5.1.3 Decoding

5.1.3 Decoding

Decoding a point, given as a 32-octet string, is a little more complicated.

1. First, interpret the string as an integer in little-endian representation. Bit 255 of this number is the least significant bit of the x-coordinate and denote this value x_0. The y-coordinate is recovered simply by clearing this bit. If the resulting value is >= p, decoding fails.

2. To recover the x-coordinate, the curve equation implies x^2 = (y^2 - 1) / (d y^2 + 1) (mod p). The denominator is always non-zero mod p. Let u = y^2 - 1 and v = d y^2 + 1. To compute the square root of (u/v), the first step is to compute the candidate root x = (u/v)^((p+3)/8). This can be done with the following trick, using a single modular powering for both the inversion of v and the square root:

                 (p+3)/8      3        (p-5)/8
        x = (u/v)        = u v  (u v^7)         (mod p)

3. Again, there are three cases:

   1. If v x^2 = u (mod p), x is a square root.

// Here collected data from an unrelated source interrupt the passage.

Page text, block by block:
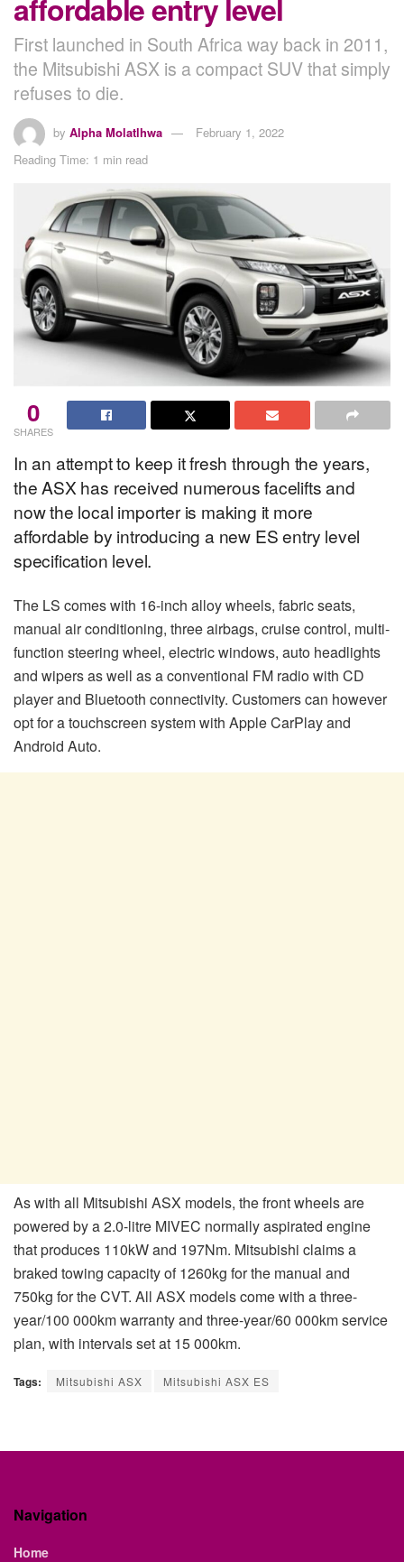
affordable entry level
First launched in South Africa way back in 2011,
the Mitsubishi ASX is a compact SUV that simply
refuses to die.
by Alpha Molatlhwa
February 1, 2022
Reading Time: 1 min read
0
SHARES
In an attempt to keep it fresh through the years,
the ASX has received numerous facelifts and
now the local importer is making it more
affordable by introducing a new ES entry level
specification level.
The LS comes with 16-inch alloy wheels, fabric seats,
manual air conditioning, three airbags, cruise control, multi-
function steering wheel, electric windows, auto headlights
and wipers as well as a conventional FM radio with CD
player and Bluetooth connectivity. Customers can however
opt for a touchscreen system with Apple CarPlay and
Android Auto.
As with all Mitsubishi ASX models, the front wheels are
powered by a 2.0-litre MIVEC normally aspirated engine
that produces 110kW and 197Nm. Mitsubishi claims a
braked towing capacity of 1260kg for the manual and
750kg for the CVT. All ASX models come with a three-
year/100 000km warranty and three-year/60 000km service
plan, with intervals set at 15 000km.
Tags: Mitsubishi ASX Mitsubishi ASX ES
Navigation
Home
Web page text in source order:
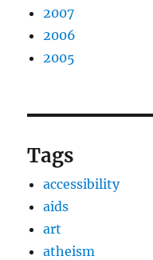
2007
2006
2005
Tags
accessibility
aids
art
atheism
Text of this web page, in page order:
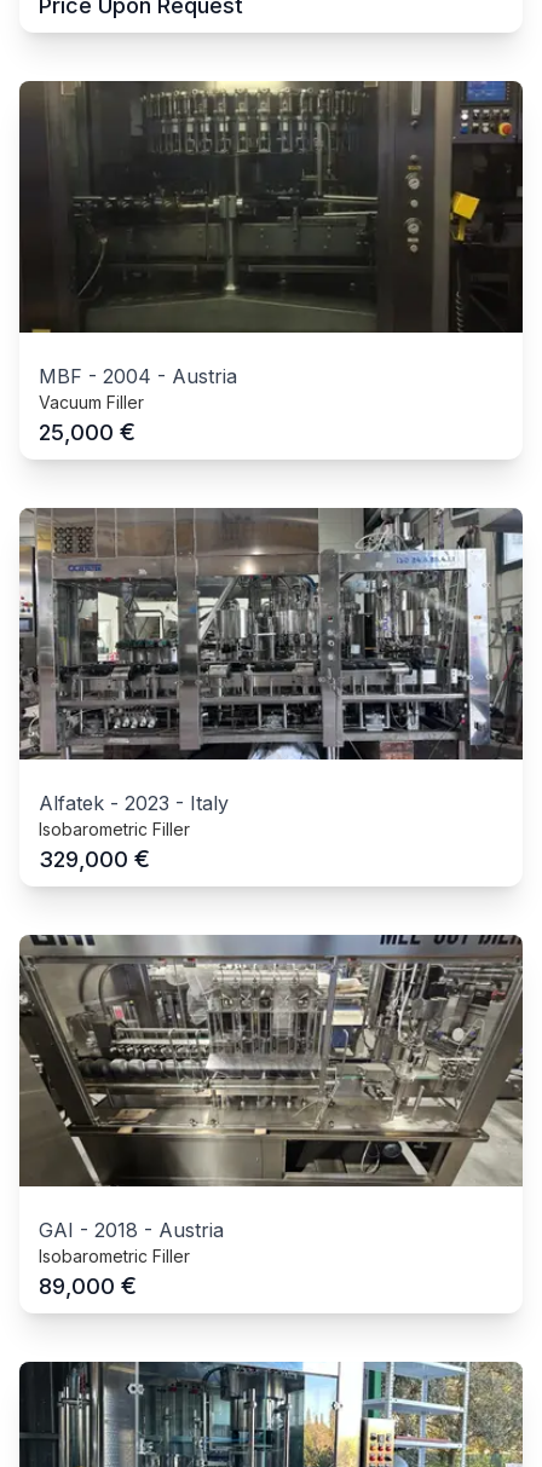
Price Upon Request
MBF - 2004 - Austria
Vacuum Filler
25,000 €
Alfatek - 2023 - Italy
Isobarometric Filler
329,000 €
GAI - 2018 - Austria
Isobarometric Filler
89,000 €

   2. If v x^2 = -u (mod p), set x <-- x * 2^((p-1)/4), which is a square root.

   3. Otherwise, no square root exists for modulo p, and decoding fails.

4. Finally, use the x_0 bit to select the right square root. If x = 0, and x_0 = 1, decoding fails. Otherwise, if x_0 != x mod 2, set x <-- p - x. Return the decoded point (x,y).